Those results expanded on the recently announced discovery holes at Olympus of 302 metres at 1.11 g/t gold equivalent and 216.7 metres at 1.08 g/t gold equivalent. Collective has three diamond drill rigs turning at the Guayabales property.

Long-term rallies typically begin after a broad sell-off like the market is experiencing right now. Indexes border on bear markets, and risky assets see fewer capital inflows for a short period. However, this rarely lasts long.

The value proposition for gold and related companies is evident, with the potential for more upside in light of market conditions.

Companies exploring new high-grade deposits are in a great position right now thanks to another set of factors. Gold deposits worldwide are getting harder to find, and those that are discovered tend to be lower grade. The low-grade ore requires more processing to produce an ounce of gold, which raises costs for exploration. As a result, large mining companies are attempting to lower their exploration costs and timelines through M&A.

Instead of spending years and millions of dollars exploring for a new deposit, miners can buy out companies that have already made a discovery. This is an efficient way to bring new ounces into production and drive growth.

Explorers need to complete several processes to create the value that large mining companies are looking for. The first is identifying a high-grade deposit. The second is proving up the resource with enough drilling to make it economic. The last step is building the infrastructure necessary to get the mine into production, which can take years.

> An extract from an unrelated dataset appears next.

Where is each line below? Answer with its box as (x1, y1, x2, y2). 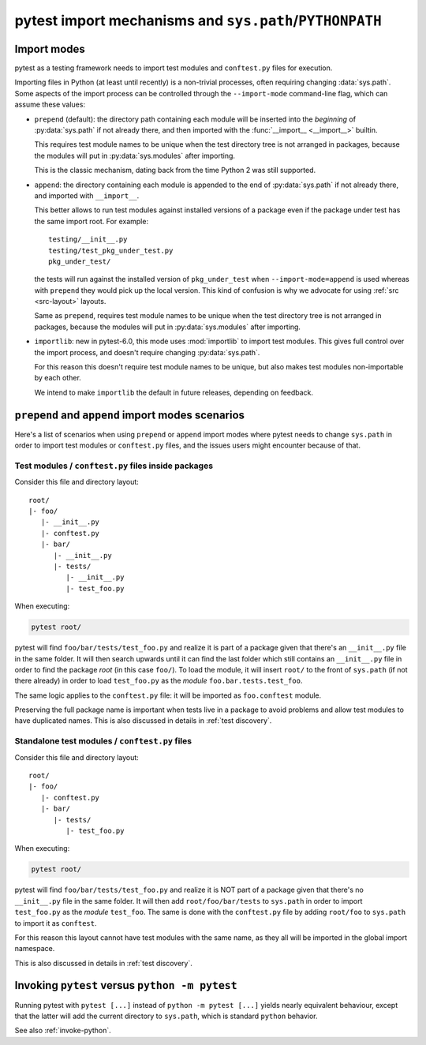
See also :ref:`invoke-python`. (14, 1026, 112, 1036)
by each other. (34, 373, 82, 383)
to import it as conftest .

Many companies do not bother with the project development once the discovery and mineral resource have been made. They prefer to sell the project at that point and move on to the next one. This is where the market comes in

With large companies looking to buy projects, explorers need to make sure they are well-funded so they can take advantage of the opportunity when it comes. Being fully financed, explorers have the advantage of being able to hold out for a higher price or a better offer in what can often be a multi-billion dollar deal.

In the current market conditions, Collective Mining looks like an attractive option for investors. The company has made significant discoveries, is trading at a relatively low valuation to its potential value, and has maintained its share price performance during one of the most difficult moments for small-cap stocks in recent history. Short-term gold prices have not established a new trend yet, but if the rebound off the technical support holds, the uptrend could pull everything in the industry along with it.